### PROBLEM STATEMENT
Your job is to give again, exactly and with no additions, the lines in the records below from the one with "loop = 0 [39, 148]" through the one with "Java , DSA , SASS", both included. Omit the pictures.

### WORKING DATA
====

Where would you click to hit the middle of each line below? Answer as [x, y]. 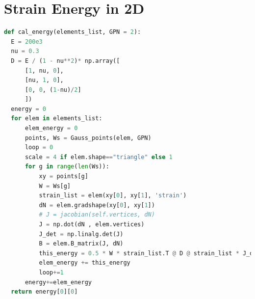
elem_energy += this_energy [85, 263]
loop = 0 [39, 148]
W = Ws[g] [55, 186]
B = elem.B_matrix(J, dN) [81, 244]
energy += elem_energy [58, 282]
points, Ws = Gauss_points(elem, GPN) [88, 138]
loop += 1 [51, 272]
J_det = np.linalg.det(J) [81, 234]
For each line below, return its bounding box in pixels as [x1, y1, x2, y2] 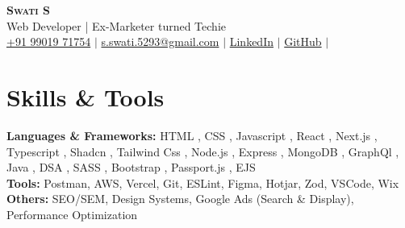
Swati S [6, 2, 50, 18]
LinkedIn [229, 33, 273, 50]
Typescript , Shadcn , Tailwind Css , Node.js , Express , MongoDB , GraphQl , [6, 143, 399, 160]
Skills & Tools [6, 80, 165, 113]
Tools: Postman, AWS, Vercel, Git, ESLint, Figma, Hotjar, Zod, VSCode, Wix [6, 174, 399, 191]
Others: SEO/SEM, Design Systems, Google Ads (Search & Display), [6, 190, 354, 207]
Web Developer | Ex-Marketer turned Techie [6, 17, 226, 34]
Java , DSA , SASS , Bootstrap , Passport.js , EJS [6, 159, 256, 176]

====

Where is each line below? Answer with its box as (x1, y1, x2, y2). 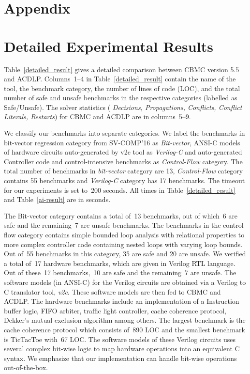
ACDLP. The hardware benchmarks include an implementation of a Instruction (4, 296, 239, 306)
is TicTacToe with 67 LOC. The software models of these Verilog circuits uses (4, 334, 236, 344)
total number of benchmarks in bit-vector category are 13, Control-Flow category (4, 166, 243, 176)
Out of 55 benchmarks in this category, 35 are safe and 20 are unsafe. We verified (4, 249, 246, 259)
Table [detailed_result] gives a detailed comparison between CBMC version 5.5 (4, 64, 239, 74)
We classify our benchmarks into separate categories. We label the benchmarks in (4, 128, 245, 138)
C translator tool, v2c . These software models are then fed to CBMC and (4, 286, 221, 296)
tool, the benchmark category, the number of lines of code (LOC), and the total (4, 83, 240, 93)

====

### TASK RESULT
loop = 0 [39, 148]
W = Ws[g] [55, 186]
B = elem.B_matrix(J, dN) [81, 244]
energy += elem_energy [58, 282]
points, Ws = Gauss_points(elem, GPN) [88, 138]
loop += 1 [51, 272]
J_det = np.linalg.det(J) [81, 234]
For each line below, return its bounding box in pixels as [x1, y1, x2, y2] 
Swati S [6, 2, 50, 18]
LinkedIn [229, 33, 273, 50]
Typescript , Shadcn , Tailwind Css , Node.js , Express , MongoDB , GraphQl , [6, 143, 399, 160]
Skills & Tools [6, 80, 165, 113]
Tools: Postman, AWS, Vercel, Git, ESLint, Figma, Hotjar, Zod, VSCode, Wix [6, 174, 399, 191]
Others: SEO/SEM, Design Systems, Google Ads (Search & Display), [6, 190, 354, 207]
Web Developer | Ex-Marketer turned Techie [6, 17, 226, 34]
Java , DSA , SASS , Bootstrap , Passport.js , EJS [6, 159, 256, 176]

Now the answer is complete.